### Data listing
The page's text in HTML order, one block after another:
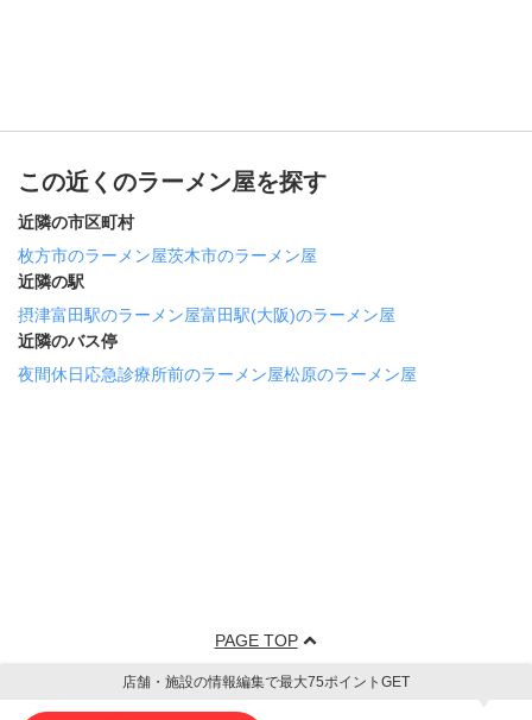
この近くのラーメン屋を探す
近隣の市区町村
枚方市のラーメン屋茨木市のラーメン屋
近隣の駅
摂津富田駅のラーメン屋富田駅(大阪)のラーメン屋
近隣のバス停
夜間休日応急診療所前のラーメン屋松原のラーメン屋
PAGE TOP
店舗・施設の情報編集で最大75ポイントGET

### What is being asked
Keep the pictures out while you retype all of the data above exactly as it appears.

### Output of the exercise
The page's text in HTML order, one block after another:
この近くのラーメン屋を探す
近隣の市区町村
枚方市のラーメン屋茨木市のラーメン屋
近隣の駅
摂津富田駅のラーメン屋富田駅(大阪)のラーメン屋
近隣のバス停
夜間休日応急診療所前のラーメン屋松原のラーメン屋
PAGE TOP
店舗・施設の情報編集で最大75ポイントGET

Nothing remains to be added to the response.